Some detect the work of an intelligence service—if not Syria’s, some other foreign power’s—in the method of the attack. Certainly, the size and sophistication of the bomb suggest it was the work of a well-organised and experienced group, or a government. The blast was big enough to leave a huge crater and shatter windows hundreds of metres away. Moreover, if it was remotely triggered, it was sophisticated enough to defeat jamming mechanisms, which the billionaire Mr Hariri’s convoy always used while travelling. Mr Hariri, who made his fortune in construction in Saudi Arabia, knew he had many enemies and took what countermeasures he could. However if the attack was a suicide bombing—as the Lebanese interior ministry suggested on Tuesday that it was—then no countermeasures might have prevented it from succeeding.
It would be unusual for an intelligence service to commit a suicide attack. And Syria’s president, Bashar Assad, was quick to join the chorus of international condemnation, calling the assassination “a terrible criminal act”. But innocent or not, Syria did have a possible motive for wanting Mr Hariri off the political scene. The former prime minister was set to make a comeback in Lebanon’s elections, due in May. If so, this would have been a political defeat for Syria and its allies in Lebanon, encouraging the opposition and possibly threatening Syria’s control of Lebanon itself. Many Lebanese are convinced that their interfering neighbour was behind the killing. Mr Hariri's funeral, on Wednesday, turned into an outpouring of anti-Syrian fury.

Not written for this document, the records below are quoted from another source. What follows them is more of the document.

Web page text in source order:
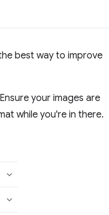
best way to improve
your images are
while you're in there.
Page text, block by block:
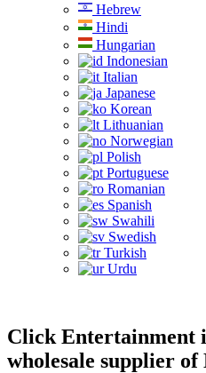
Hebrew
Hindi
Hungarian
Indonesian
Italian
Japanese
Korean
Lithuanian
Norwegian
Polish
Portuguese
Romanian
Spanish
Swahili
Swedish
Turkish
Urdu
Click Entertainment
wholesale supplier of
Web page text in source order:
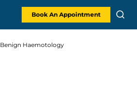
Book An Appointment
Benign Haemotology
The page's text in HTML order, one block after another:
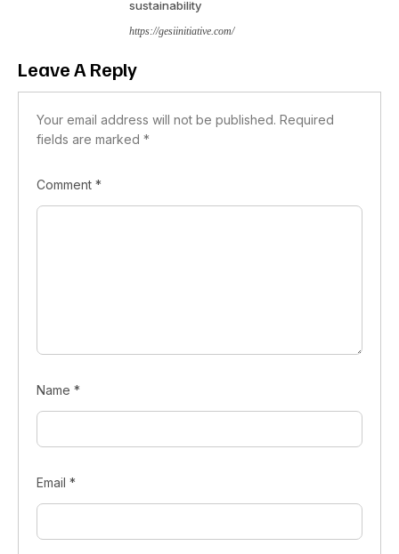
sustainability
https://gesiinitiative.com/
Leave A Reply
Your email address will not be published. Required
fields are marked *
Comment *
Name *
Email *
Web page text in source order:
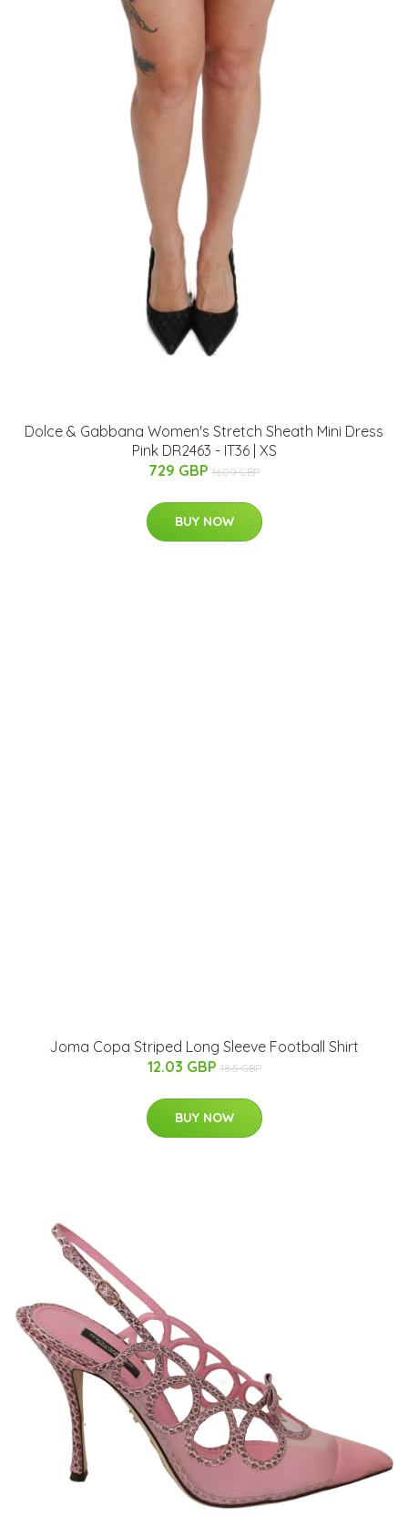
Dolce & Gabbana Women's Stretch Sheath Mini Dress
Pink DR2463 - IT36 | XS
729 GBP 1609 GBP
BUY NOW
Joma Copa Striped Long Sleeve Football Shirt
12.03 GBP 18.5 GBP
BUY NOW
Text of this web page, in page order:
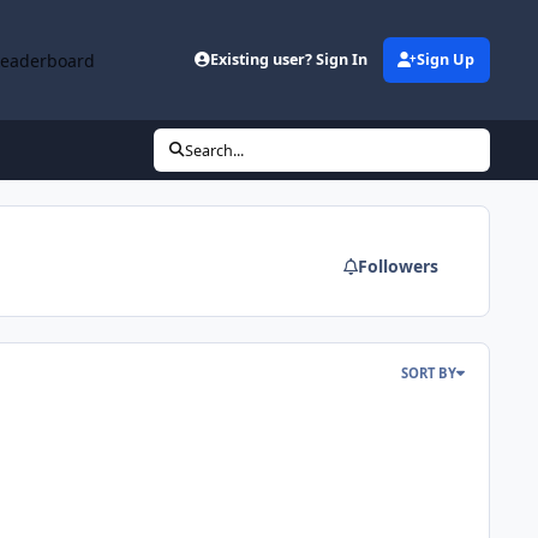
Existing user? Sign In Sign Up
Search...
Followers
SORT BY

At least 150,000 joined the funeral procession, with chants of “Syria out, Syria out!”
Shock and anger
But would the Syrians be rash enough to risk the international condemnation—or worse—that would follow if they were found to be behind the assassination? Already, the United Nations Security Council has passed Resolution 1559, demanding that Syria take its troops out of Lebanon. On Tuesday the Council ordered the UN's secretary-general, Kofi Annan, to investigate Mr Hariri's murder. A “shocked and angered” President George Bush has recalled America's ambassador to Syria and is pressing other Security Council members to take action against whoever was behind the assassination.
So far, Mr Bush has stopped short of directly accusing Syria. Nevertheless, America is likely to turn up the pressure on what it considers a destabilising rogue state in the Middle East. Some believe that increased regional tension, rather than internal Lebanese score-settling of whatever kind, was the goal of the attack. Silvan Shalom, Israel’s foreign minister, said the bombing “proves that there are organisations and countries, such as Syria and Lebanon, striving to undermine the stability in the region and prevent democratisation in the Arab world.”

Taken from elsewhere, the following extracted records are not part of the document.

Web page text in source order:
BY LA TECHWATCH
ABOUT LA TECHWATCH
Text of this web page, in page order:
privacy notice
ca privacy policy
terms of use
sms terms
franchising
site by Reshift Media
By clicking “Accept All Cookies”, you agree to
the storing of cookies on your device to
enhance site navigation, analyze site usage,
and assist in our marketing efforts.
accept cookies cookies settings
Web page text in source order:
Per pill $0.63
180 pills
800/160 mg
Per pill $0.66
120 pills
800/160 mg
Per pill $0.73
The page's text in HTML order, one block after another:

Though it seems unlikely as yet, there are reasons to fear that Israel might be drawn into any renewed conflict in Lebanon: it still suffers, and retaliates against, sporadic attacks by Syrian-backed Hizbullah militants based in southern Lebanon; and only last year, Israel’s warplanes bombed what it said was a Palestinian militants’ training camp, just a few miles south of Beirut. Lebanon hosts a chunk of the Palestinian refugee population, and for nearly 20 years its southern reaches were occupied by the Israelis, who invaded in 1982 to clean out the Palestinian Liberation Organisation, which had used it to stage attacks.
Could the attack merely have been the work of a new and deadly militant group? A previously unheard-of organisation, calling itself Victory and Jihad in Syria and Lebanon, sent a videotape to al-Jazeera, a Qatar-based broadcaster, saying that it had killed Mr Hariri because of his ties with Saudi Arabia. But this claim may well turn out to be false, and the group may not even exist.

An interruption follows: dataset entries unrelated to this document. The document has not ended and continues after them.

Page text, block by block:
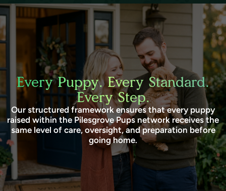
Every Puppy. Every Standard.
Every Step.
Our structured framework ensures that every puppy
raised within the Pilesgrove Pups network receives the
same level of care, oversight, and preparation before
going home.
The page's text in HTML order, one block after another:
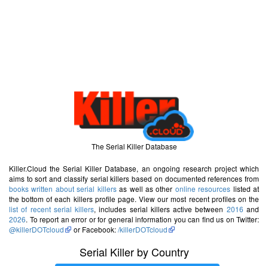
The Serial Killer Database
Killer.Cloud the Serial Killer Database, an ongoing research project which
aims to sort and classify serial killers based on documented references from
books written about serial killersas well as other online resources listed at
the bottom of each killers profile page. View our most recent profiles on the
list of recent serial killers, includes serial killers active between 2016 and
2026. To report an error or for general information you can find us on Twitter:
@killerDOTcloud
or Facebook:/killerDOTcloud
Serial Killer by Country
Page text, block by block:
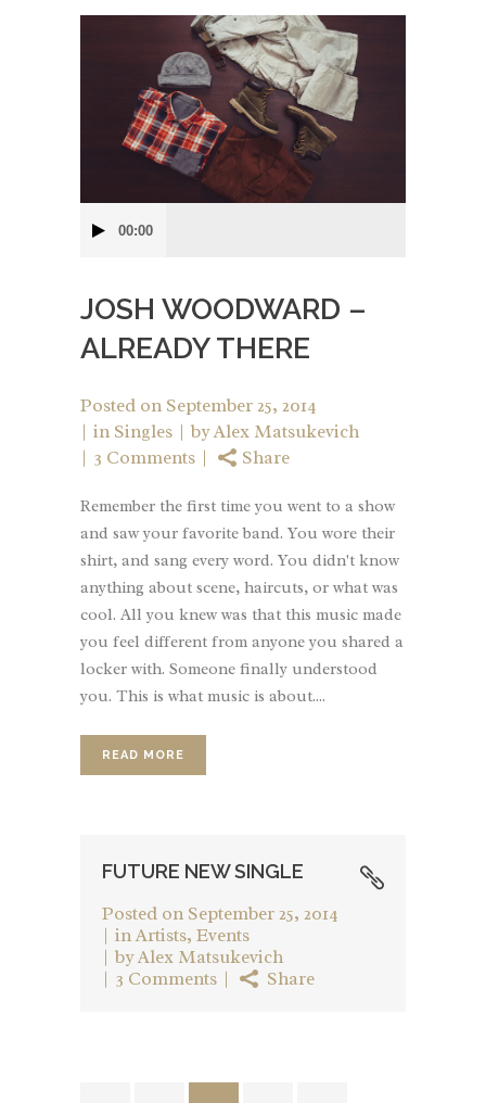
Player00:00
JOSH WOODWARD –
ALREADY THERE
Posted on September 25, 2014
in Singles byAlex Matsukevich
3 Comments
Share
Remember the first time you went to a show
and saw your favorite band. You wore their
shirt, and sang every word. You didn't know
anything about scene, haircuts, or what was
cool. All you knew was that this music made
you feel different from anyone you shared a
locker with. Someone finally understood
you. This is what music is about....
READ MORE
FUTURE NEW SINGLE
Posted on September 25, 2014
inArtists, Events
byAlex Matsukevich
3 Comments
Share
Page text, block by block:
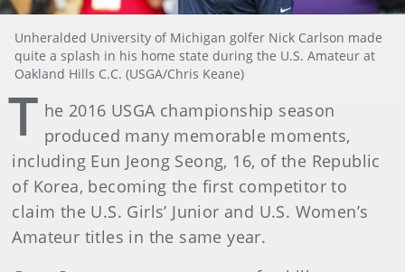
Unheralded University of Michigan golfer Nick Carlson made
quite a splash in his home state during the U.S. Amateur at
Oakland Hills C.C. (USGA/Chris Keane)
T he 2016 USGA championship season
produced many memorable moments,
including Eun Jeong Seong, 16, of the Republic
of Korea, becoming the first competitor to
claim the U.S. Girls’ Junior and U.S. Women’s
Amateur titles in the same year.
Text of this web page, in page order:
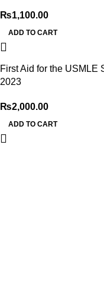
₨1,100.00
ADD TO CART
First Aid for the USMLE
2023
₨2,000.00
ADD TO CART
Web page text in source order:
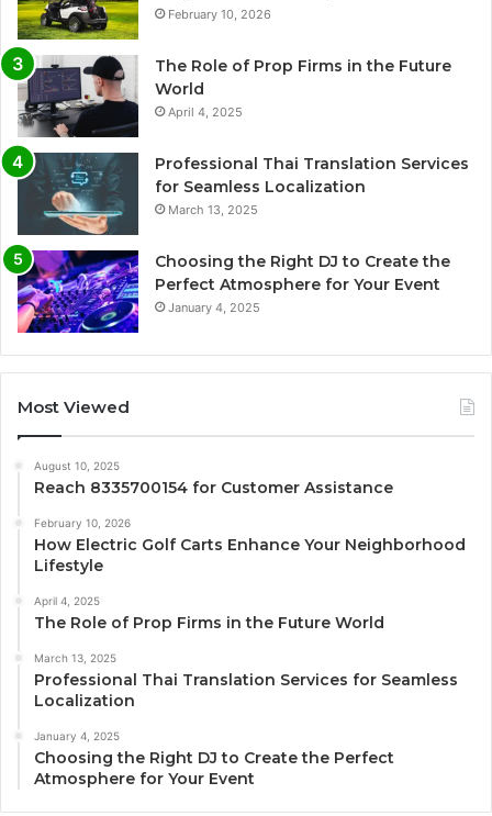
February 10, 2026
The Role of Prop Firms in the Future
World
April 4, 2025
Professional Thai Translation Services
for Seamless Localization
March 13, 2025
Choosing the Right DJ to Create the
Perfect Atmosphere for Your Event
January 4, 2025
Most Viewed
August 10, 2025
Reach 8335700154 for Customer Assistance
February 10, 2026
How Electric Golf Carts Enhance Your Neighborhood
Lifestyle
April 4, 2025
The Role of Prop Firms in the Future World
March 13, 2025
Professional Thai Translation Services for Seamless
Localization
January 4, 2025
Choosing the Right DJ to Create the Perfect
Atmosphere for Your Event
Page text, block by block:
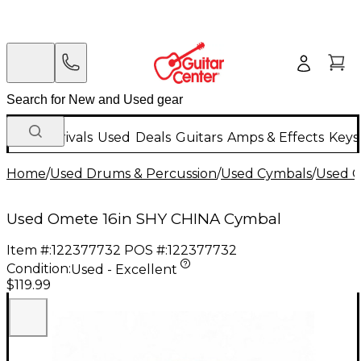
New Arrivals Used Deals Guitars Amps & Effects
Home/Used Drums & Percussion/Used Cymbals/Used
Used Omete 16in SHY CHINA Cymbal
Item #:122377732 POS #:122377732
Condition:Used - Excellent
$119.99
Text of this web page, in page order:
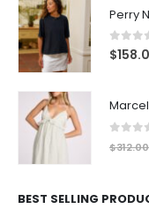
Perry
0out
$
out
$312.00
BEST SELLING
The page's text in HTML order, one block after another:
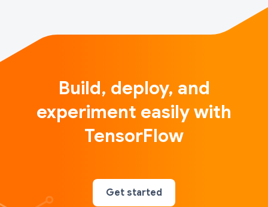
Build, deploy, and
experiment easily with
TensorFlow
Get started
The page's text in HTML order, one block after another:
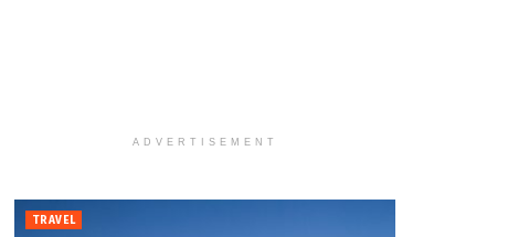
ADVERTISEMENT
TRAVEL
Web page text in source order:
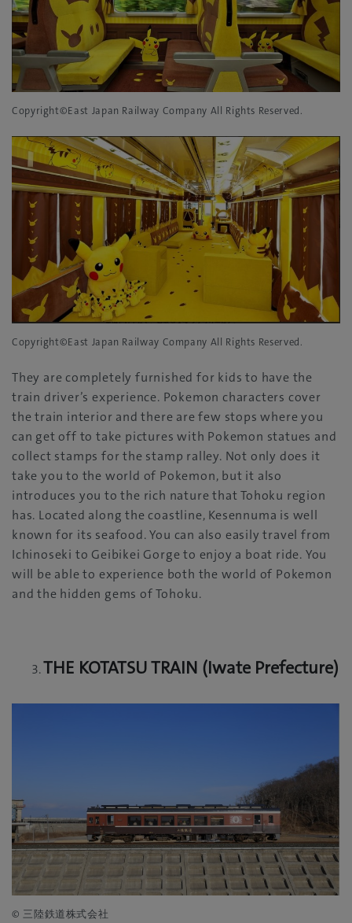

Lacking further hard evidence of the bombing itself, experts and the police can only speculate who might be responsible. Lebanon’s politics are complex, factional and too-often violent, despite the country’s relative calm until now. The population is divided between Sunni and Shia Muslims, Maronite Christians and Druze (followers of a heterodox offshoot of Islam). These groups are further divided into clans and, in some cases, crime families.
Since 1990, the country has stayed relatively peaceful under a power-sharing formula—not too dissimilar to that which it is hoped will develop in Iraq—in which the president would be a Christian, the prime minister a Sunni and the speaker of parliament a Shia. But the peace is fragile, and has become much more so with Mr Hariri’s death. Lebanon, as well as the wider Middle East, is sure to be a tenser place as the culprits are sought.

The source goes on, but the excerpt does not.